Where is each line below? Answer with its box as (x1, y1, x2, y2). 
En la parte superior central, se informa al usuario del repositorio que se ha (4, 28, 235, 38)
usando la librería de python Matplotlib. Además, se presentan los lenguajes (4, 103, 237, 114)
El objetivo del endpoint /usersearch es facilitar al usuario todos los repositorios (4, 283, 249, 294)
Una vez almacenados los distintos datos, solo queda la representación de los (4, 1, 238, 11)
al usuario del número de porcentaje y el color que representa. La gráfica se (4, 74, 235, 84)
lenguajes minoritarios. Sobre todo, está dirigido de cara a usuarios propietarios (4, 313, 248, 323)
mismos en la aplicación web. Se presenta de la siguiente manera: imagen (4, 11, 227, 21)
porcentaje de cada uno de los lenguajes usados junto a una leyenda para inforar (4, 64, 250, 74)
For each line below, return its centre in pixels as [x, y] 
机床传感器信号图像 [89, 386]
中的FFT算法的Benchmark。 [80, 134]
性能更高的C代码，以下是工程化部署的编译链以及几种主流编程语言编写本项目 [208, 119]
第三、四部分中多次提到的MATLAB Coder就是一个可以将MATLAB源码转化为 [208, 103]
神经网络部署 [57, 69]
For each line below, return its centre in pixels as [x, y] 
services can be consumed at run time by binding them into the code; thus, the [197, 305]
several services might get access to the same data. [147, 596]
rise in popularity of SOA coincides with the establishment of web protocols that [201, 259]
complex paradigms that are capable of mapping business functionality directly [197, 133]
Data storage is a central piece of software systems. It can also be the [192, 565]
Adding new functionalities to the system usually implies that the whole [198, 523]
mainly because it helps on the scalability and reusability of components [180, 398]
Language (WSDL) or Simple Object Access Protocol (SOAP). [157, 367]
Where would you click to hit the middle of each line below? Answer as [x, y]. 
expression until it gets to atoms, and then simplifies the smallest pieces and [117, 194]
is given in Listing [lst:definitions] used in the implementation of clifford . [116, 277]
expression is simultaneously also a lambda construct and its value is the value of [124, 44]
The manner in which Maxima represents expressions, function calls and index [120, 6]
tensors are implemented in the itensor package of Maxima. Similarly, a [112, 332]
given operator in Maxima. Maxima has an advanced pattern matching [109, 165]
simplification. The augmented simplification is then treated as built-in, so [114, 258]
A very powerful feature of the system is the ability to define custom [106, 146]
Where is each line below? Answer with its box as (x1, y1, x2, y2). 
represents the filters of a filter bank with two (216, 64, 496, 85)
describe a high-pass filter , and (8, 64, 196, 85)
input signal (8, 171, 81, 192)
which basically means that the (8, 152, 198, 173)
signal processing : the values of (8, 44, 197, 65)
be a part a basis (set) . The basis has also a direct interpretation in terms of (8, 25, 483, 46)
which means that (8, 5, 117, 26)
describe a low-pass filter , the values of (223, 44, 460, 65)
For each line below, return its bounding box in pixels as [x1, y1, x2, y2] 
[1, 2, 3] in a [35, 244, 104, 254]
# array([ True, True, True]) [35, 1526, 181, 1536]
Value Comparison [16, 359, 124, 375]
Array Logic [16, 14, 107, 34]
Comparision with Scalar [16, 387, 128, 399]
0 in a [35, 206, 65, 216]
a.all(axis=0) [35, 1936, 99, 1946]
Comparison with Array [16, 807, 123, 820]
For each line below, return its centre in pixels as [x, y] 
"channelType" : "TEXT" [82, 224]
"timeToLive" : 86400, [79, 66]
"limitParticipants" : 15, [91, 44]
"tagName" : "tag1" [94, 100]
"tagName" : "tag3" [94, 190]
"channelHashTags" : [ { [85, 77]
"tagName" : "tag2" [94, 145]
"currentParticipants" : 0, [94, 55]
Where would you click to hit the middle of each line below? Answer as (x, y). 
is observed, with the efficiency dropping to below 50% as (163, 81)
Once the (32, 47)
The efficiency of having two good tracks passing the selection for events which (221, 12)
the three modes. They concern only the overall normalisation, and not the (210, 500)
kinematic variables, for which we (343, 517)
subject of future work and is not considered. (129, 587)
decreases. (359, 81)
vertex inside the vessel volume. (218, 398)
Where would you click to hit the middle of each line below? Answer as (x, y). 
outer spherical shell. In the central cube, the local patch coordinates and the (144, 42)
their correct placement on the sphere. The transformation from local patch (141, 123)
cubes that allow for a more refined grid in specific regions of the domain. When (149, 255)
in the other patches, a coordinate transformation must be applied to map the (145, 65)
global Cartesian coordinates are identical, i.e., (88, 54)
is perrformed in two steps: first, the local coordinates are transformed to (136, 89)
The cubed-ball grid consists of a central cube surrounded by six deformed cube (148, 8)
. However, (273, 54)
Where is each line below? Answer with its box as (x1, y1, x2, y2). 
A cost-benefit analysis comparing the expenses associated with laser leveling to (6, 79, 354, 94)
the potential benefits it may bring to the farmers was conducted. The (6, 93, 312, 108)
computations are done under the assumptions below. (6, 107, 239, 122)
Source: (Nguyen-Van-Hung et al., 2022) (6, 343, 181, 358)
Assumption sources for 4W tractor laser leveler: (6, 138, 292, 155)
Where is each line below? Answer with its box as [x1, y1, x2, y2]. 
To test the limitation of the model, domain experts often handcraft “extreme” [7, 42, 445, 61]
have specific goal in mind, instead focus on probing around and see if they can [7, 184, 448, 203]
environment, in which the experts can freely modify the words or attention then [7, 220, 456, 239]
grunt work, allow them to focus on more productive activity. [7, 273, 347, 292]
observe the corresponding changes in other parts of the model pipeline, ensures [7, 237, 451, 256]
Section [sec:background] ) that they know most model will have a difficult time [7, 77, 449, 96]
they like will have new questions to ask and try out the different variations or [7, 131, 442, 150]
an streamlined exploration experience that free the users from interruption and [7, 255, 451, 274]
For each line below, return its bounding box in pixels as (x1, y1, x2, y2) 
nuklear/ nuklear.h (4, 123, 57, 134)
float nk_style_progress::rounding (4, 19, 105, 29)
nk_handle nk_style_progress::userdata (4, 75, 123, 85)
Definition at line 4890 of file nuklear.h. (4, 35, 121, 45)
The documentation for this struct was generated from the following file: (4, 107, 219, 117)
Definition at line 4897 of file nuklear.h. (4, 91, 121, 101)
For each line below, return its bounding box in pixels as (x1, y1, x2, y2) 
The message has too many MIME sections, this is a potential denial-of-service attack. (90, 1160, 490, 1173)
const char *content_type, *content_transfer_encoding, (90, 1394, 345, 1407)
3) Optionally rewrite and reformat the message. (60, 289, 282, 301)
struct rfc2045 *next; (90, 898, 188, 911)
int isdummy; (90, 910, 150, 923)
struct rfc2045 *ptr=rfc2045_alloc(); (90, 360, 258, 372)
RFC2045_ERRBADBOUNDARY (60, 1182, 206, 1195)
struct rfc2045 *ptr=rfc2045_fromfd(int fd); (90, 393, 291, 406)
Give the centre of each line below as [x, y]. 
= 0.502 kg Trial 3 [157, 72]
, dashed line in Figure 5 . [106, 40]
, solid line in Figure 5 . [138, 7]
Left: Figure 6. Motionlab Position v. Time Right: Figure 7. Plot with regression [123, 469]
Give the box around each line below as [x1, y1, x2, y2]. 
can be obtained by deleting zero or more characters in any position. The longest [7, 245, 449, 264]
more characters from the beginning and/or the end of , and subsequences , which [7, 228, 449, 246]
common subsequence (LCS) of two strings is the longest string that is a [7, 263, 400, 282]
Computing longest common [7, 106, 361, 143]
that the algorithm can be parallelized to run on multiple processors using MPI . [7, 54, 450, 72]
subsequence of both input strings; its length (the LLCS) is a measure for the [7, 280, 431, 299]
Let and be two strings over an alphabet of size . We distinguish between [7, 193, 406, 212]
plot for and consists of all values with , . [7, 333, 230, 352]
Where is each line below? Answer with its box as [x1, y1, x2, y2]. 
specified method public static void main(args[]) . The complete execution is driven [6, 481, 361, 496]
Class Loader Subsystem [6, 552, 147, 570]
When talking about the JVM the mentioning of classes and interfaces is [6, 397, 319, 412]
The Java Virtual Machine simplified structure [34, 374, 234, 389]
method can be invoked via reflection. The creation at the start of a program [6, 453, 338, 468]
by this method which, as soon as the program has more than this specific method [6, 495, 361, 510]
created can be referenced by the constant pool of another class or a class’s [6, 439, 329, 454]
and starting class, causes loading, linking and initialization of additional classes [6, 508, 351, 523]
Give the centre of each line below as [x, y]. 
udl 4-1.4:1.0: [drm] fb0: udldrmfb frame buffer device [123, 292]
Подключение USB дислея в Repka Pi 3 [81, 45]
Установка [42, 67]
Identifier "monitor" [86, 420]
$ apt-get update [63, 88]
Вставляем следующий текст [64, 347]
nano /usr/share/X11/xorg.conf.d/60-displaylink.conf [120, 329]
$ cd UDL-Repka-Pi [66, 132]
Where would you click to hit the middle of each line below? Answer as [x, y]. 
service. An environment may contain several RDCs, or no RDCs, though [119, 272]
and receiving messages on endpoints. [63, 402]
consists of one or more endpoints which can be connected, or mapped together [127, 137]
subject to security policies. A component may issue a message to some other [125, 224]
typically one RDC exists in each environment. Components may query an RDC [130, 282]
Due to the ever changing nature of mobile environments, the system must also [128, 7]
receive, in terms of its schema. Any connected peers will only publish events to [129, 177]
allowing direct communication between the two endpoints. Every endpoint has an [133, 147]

◆ ◆ ◆ ◆ ◆

• _PROBLEM TO SOLVE_:
Please reproduce exactly the lines in the listing above from the one containing "Definition at line 4897" through the one containing "can be obtained", both included, and nothing more.

• _ANSWER SPACE_:
Definition at line 4897 of file nuklear.h. (4, 91, 121, 101)
For each line below, return its bounding box in pixels as (x1, y1, x2, y2) 
The message has too many MIME sections, this is a potential denial-of-service attack. (90, 1160, 490, 1173)
const char *content_type, *content_transfer_encoding, (90, 1394, 345, 1407)
3) Optionally rewrite and reformat the message. (60, 289, 282, 301)
struct rfc2045 *next; (90, 898, 188, 911)
int isdummy; (90, 910, 150, 923)
struct rfc2045 *ptr=rfc2045_alloc(); (90, 360, 258, 372)
RFC2045_ERRBADBOUNDARY (60, 1182, 206, 1195)
struct rfc2045 *ptr=rfc2045_fromfd(int fd); (90, 393, 291, 406)
Give the centre of each line below as [x, y]. 
= 0.502 kg Trial 3 [157, 72]
, dashed line in Figure 5 . [106, 40]
, solid line in Figure 5 . [138, 7]
Left: Figure 6. Motionlab Position v. Time Right: Figure 7. Plot with regression [123, 469]
Give the box around each line below as [x1, y1, x2, y2]. 
can be obtained by deleting zero or more characters in any position. The longest [7, 245, 449, 264]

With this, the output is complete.